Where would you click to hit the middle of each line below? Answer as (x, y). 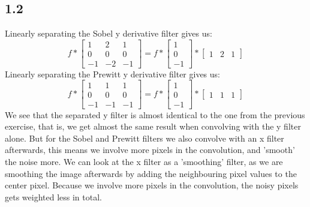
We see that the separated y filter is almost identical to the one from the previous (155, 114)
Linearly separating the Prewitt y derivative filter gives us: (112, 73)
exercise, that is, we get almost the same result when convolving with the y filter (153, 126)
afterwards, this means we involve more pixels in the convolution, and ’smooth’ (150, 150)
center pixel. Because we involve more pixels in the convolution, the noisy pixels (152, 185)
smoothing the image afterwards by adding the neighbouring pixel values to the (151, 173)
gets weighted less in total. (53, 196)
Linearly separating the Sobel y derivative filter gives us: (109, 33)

────

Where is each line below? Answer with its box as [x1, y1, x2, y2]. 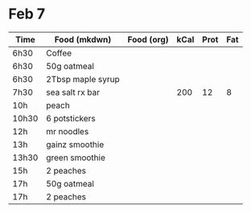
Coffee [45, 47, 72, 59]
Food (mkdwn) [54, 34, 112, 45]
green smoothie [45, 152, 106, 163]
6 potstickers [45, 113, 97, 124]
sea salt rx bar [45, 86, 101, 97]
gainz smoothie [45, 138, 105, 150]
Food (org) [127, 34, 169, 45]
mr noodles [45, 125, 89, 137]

────

Task details: Locate the lines above that contain "almost" and copy them.

Answer box:
We see that the separated y filter is almost identical to the one from the previous (155, 114)
exercise, that is, we get almost the same result when convolving with the y filter (153, 126)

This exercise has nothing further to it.